Parameters:: axis (tuple | list | be.ndarray) – A 3D vector representing the transmission axis in global coordinates (e.g., [1, 0, 0] for horizontal).

calculate_matrix(rays: RealRays, reflect: bool = False, aoi: be.ndarray = None)[source]

Calculate the Jones matrix for the given rays.

Parameters:

rays (RealRays) – Object representing the rays.
reflect (bool, optional) – Indicates whether the rays are reflected.
aoi (be.ndarray, optional) – Array representing the angle of incidence.

Returns:

The calculated Jones matrix.

Return type:

be.ndarray

class JonesLinearRetarder(retardance, axis=None, *, theta=None)[source]

Represents a linear retarder in Jones calculus.

retardance

Retardance of the retarder, or the absolute value of the phase difference between the two components of the electric field, in radians.

Type:: be.ndarray

axis

A 3D vector representing the fast transmission axis.

Type:: be.ndarray

calculate_matrix(rays: RealRays, reflect: bool = False, aoi: be.ndarray = None)[source]: Calculate the Jones matrix for the given rays.

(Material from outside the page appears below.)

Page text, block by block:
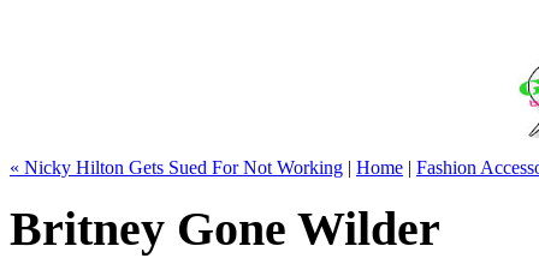
« Nicky Hilton Gets Sued For Not Working | Home | Fashion
Britney Gone Wilder
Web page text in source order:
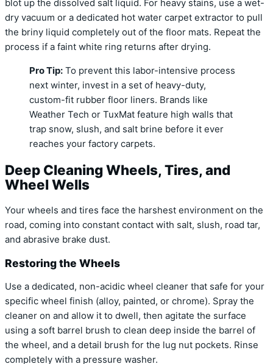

class JonesPolarizerH[source]

Class representing the Jones matrix for a horizontal polarizer.

calculate_matrix(rays: RealRays, reflect: bool = False, aoi: be.ndarray = None)

Calculate the Jones matrix for the given rays.

Parameters:

rays (RealRays) – Object representing the rays.
reflect (bool, optional) – Indicates whether the rays are reflected.
aoi (be.ndarray, optional) – Array representing the angle of incidence.

Returns:

The calculated Jones matrix.

Return type:

be.ndarray

class JonesPolarizerL135[source]

Class representing the Jones matrix for a linear polarizer at 135 degrees.

calculate_matrix(rays: RealRays, reflect: bool = False, aoi: be.ndarray = None)

Calculate the Jones matrix for the given rays.

Parameters:

rays (RealRays) – Object representing the rays.
reflect (bool, optional) – Indicates whether the rays are reflected.
aoi (be.ndarray, optional) – Array representing the angle of incidence.

Returns:

The calculated Jones matrix.

Return type:

be.ndarray

class JonesPolarizerL45[source]

Class representing the Jones matrix for a linear polarizer at 45 degrees.

calculate_matrix(rays: RealRays, reflect: bool = False, aoi: be.ndarray = None)

Calculate the Jones matrix for the given rays.

Parameters:

rays (RealRays) – Object representing the rays.
reflect (bool, optional) – Indicates whether the rays are reflected.
aoi (be.ndarray, optional) – Array representing the angle of incidence.

Returns:

The calculated Jones matrix.

Return type:

be.ndarray

class JonesPolarizerLCP[source]

Class representing the Jones matrix for a left circular polarizer.

calculate_matrix(rays: RealRays, reflect: bool = False, aoi: be.ndarray = None): Calculate the Jones matrix for the given rays.

class JonesPolarizerRCP[source]

Class representing the Jones matrix for a right circular polarizer.

calculate_matrix(rays: RealRays, reflect: bool = False, aoi: be.ndarray = None): Calculate the Jones matrix for the given rays.

class JonesPolarizerV[source]

Class representing the Jones matrix for a vertical polarizer.

calculate_matrix(rays: RealRays, reflect: bool = False, aoi: be.ndarray = None)

Calculate the Jones matrix for the given rays.

Parameters:

rays (RealRays) – Object representing the rays.
reflect (bool, optional) – Indicates whether the rays are reflected.
aoi (be.ndarray, optional) – Array representing the angle of incidence.

Returns:

The calculated Jones matrix.

Return type:

be.ndarray

class JonesQuarterWaveRetarder(axis=None, *, theta=None)[source]

Represents a quarter-wave retarder in Jones calculus.

calculate_matrix(rays: RealRays, reflect: bool = False, aoi: be.ndarray = None): Calculate the Jones matrix for the given rays.